Question

Three people get into an empty elevator at the first floor of a building that has 10 floors. Each presses the button for their desired floor (unless one of the others has already pressed that button). Assume that they are equally likely to want to go to floors 2 through 10 (independently of each other). What is the probability that the buttons for 3 consecutive floors are pressed?

Answer 1

Answer:

The probability that the buttons for 3 consecutive floors are pressed is $\frac{1}{12}$ or 0.0833

Step-by-step explanation:

Consider the provided information.

They are equally likely to want to go to floors 2 through 10.

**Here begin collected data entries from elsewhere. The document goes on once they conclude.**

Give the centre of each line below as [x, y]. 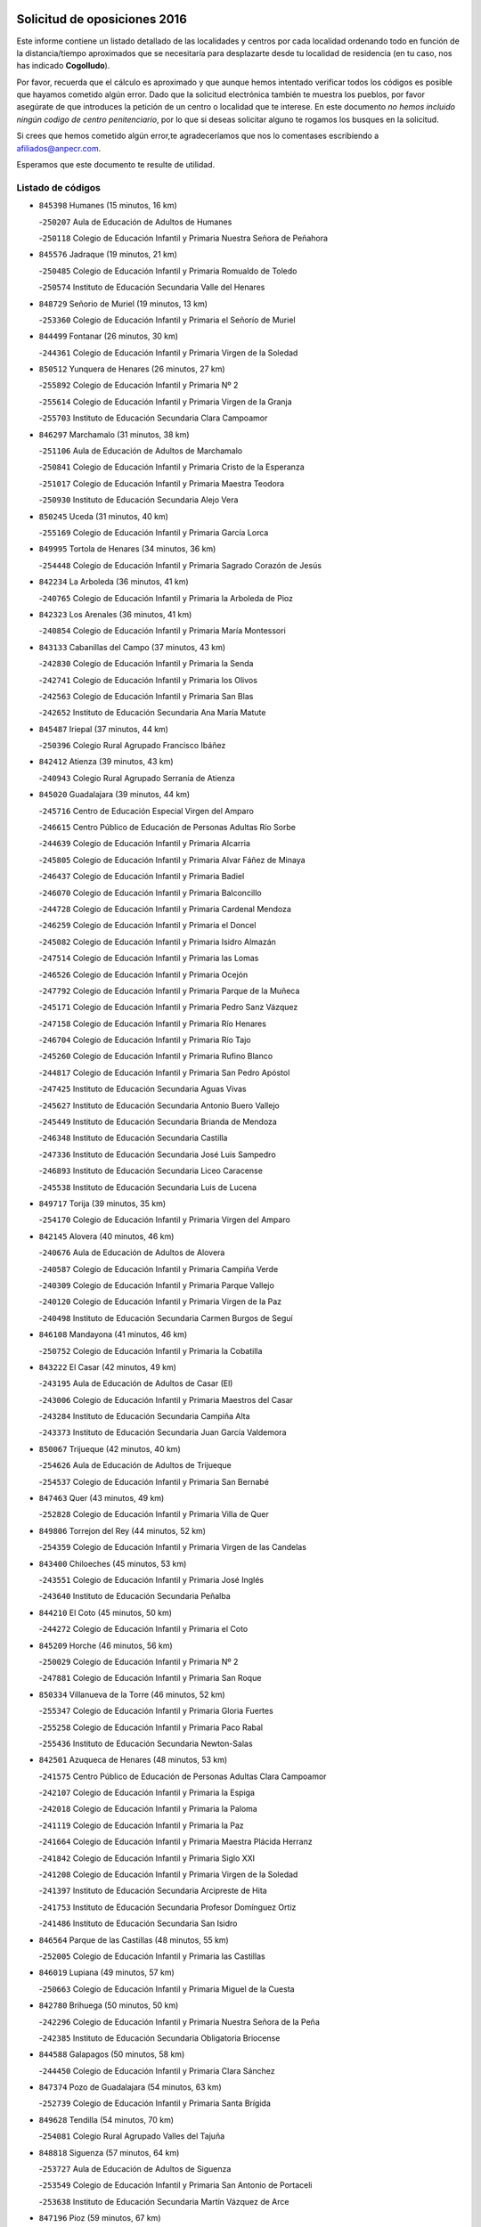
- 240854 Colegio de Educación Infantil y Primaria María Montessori [163, 631]
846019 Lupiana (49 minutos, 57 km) [106, 1972]
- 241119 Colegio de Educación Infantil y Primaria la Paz [141, 1825]
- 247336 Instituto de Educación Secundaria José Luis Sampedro [157, 1154]
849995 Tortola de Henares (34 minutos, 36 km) [127, 549]
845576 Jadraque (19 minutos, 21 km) [108, 255]
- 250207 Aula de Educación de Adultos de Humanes [135, 222]
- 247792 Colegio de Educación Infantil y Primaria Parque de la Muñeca [169, 991]
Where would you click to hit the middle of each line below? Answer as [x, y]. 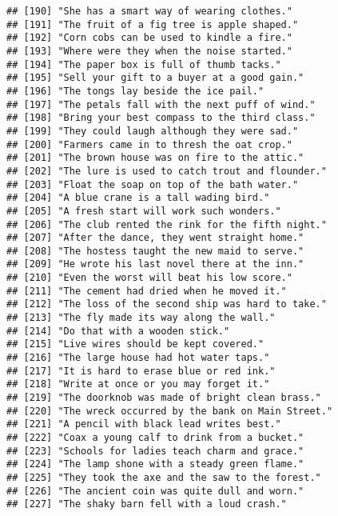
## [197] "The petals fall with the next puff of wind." [161, 104]
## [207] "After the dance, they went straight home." [155, 238]
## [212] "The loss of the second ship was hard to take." [167, 304]
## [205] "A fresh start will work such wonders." [144, 211]
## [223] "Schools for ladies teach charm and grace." [155, 451]
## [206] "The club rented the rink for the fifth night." [167, 224]
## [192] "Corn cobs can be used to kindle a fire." [149, 38]
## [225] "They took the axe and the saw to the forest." [164, 477]
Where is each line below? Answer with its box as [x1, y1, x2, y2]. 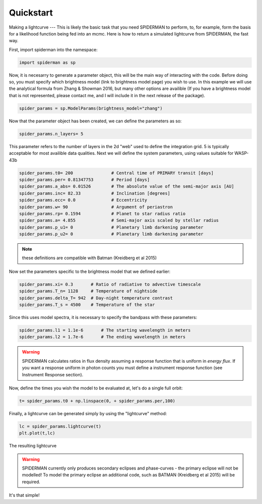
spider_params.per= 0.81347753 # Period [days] [19, 177, 150, 182]
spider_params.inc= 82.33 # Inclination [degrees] [19, 190, 170, 196]
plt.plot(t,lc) [19, 430, 55, 436]
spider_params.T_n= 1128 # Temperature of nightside [19, 288, 158, 294]
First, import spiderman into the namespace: [9, 47, 98, 52]
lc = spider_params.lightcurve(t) [19, 423, 101, 429]
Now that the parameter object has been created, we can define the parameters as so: [9, 118, 182, 124]
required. [22, 479, 41, 485]

That means the number of buttons are 9.

Each presses the button for their desired floor (unless one of the others has already pressed that button).

It means that if two people wants to go at the same floors, then only one person will press the button.

Therefore, the total number of ways are: 9×8×7=504

Three consecutive floors means they have been picked:

2,3,4 or 3,4,5 or 4,5,6 or 5,6,7 or 6,7,8 or 7,8,9 or 8,9,10

We have 3 persons that means we can arrange them in 3! ways.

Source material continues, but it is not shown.